In India, about 45 percent of Nestlé’s revenues come from milk products and
nutrition, another 30 percent from prepared dishes and cooking aids, which constitute
a growing business, and 13 percent from chocolates, and the rest from beverages.
But the contribution by milk products and nutrition, for Nestle, has declined in the
past couple of quarters. This is happening in a scenario wherein the external
environment is showing massive positivity. Increasing demand for fluid milk as well
as value added products is happening right when the dairy industry has been
liberalized. While milk production is growing at slightly above 5.5 %, the demand is
showing an edge over it at around 8.8 %. Now the market is becoming conscious of
the quality of milk and is ready to pay more for better quality and varieties of packed
milk and milk products.

Nestle Éclairs, Nescafe Mild, and milk sachets are low-margin and low-growth
products. While Maggi is also a low-margin product, the company has been
increasing its offerings of instant noodles under the Maggi brand.

Analysts are unsure which products the company will eliminate. "While the tone and
tenor of their statement yesterday (while announcing results) seemed to suggest
that the culling exercise would continue, it is difficult to gauge what they will do next,"
said Amnish Aggarwal, FMCG analyst at brokerage Prabhudas Lilladher.

“My sense is that the company is moving towards the end of the culling exercise.
They exited the B2B space where they were supplying coffee and milk to offices. But
guess that’s where they should end,” said Abneesh Roy, associate director of
research for institutional equities at Edelweiss Securities.
Benet, in his statement, also said that Nestle would remain cautious as it was yet to
sense buoyancy in the external environment. Like it had done in the recent past,
a Mumbai-based equity analyst said, Nestle was likely to take “tough decisions” as it
moved to build a premium portfolio.
In the July-September quarter, Maggi Oat Noodles, Maggi Vegetable Atta Noodles,
Maggi Masala-ae-Magic, Kit Kat chocolates, Nescafé, Milkmaid, and Everyday were
the products that performed well.
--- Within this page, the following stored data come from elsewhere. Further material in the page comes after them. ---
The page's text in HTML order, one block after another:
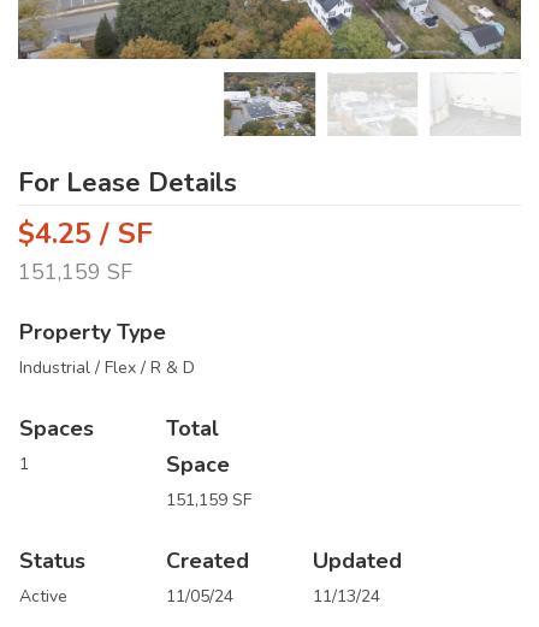
For Lease Details
$4.25 / SF
151,159 SF
Property Type
Industrial / Flex / R & D
Spaces
1
Total
Space
151,159 SF
Status
Active
Created
11/05/24
Updated
11/13/24
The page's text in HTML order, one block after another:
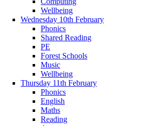
Wellbeing
Wednesday 10th February
Phonics
Shared Reading
PE
Forest Schools
Music
Wellbeing
Thursday 11th February
Phonics
English
Maths
Reading
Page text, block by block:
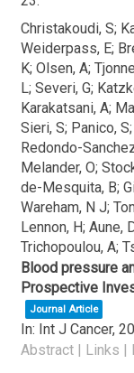
Christakoudi, S;
Weiderpass, E;
K; Olsen, A;
L; Severi, G;
Karakatsani, A;
Sieri, S; Panico,
Redondo-
Melander, O;
de-Mesquita, B;
Wareham, N J;
Lennon, H; Aune,
Trichopoulou, A;
Blood pressure
Prospective
Journal Article
In: Int J Cancer,
Abstract | Links |
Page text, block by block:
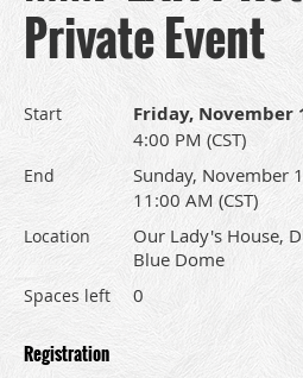
Private Event
Start Friday, November
4:00 PM (CST)
End
Sunday, November
11:00 AM (CST)
Location
Our Lady's House,
Blue Dome
Spaces left 0
Registration

The company has seen a two percent dip in the
sales volume of chocolate and confectionery products. Besides, milk and nutrition
products also dropped about 1 percent in sales volume in the quarter.

With ITC entering the instant coffee market early next year, Nestle will face stiff
competition in the segment apart from Hindustan Unilever’s Bru. It is also facing
competition in chocolates from Cadbury.

Company needs to rationalize with respect to products in the portfolio that are not
star performers and do not fit well with Nestle’s strategy of health and wellness.

“There has been no change in the company’s strategy with a continued focus on
portfolio rationalization and margins. We do not see recent new launches such as
Maggi Oats as material innovations which can move the needle,” Credit Suisse
said in a note.

On the other hand, Barclays noted that Nestle needed a strong pick-up in urban
consumption to revive growth in its largely city-focused product portfolio.

In addition, a very discouraging external environment, which has become more


precarious with the successful entry of Patanjali, is all set to put Nestle on a new
product launch drive and it has recently announced the launch of 25 new products.
Given these colors in markets, Product elimination will be an important portfolio
exercise of rationalization and is spreading far and wide. With increasing stress on
new and newer, the popularity of ‘elimination’ tool is set to rise.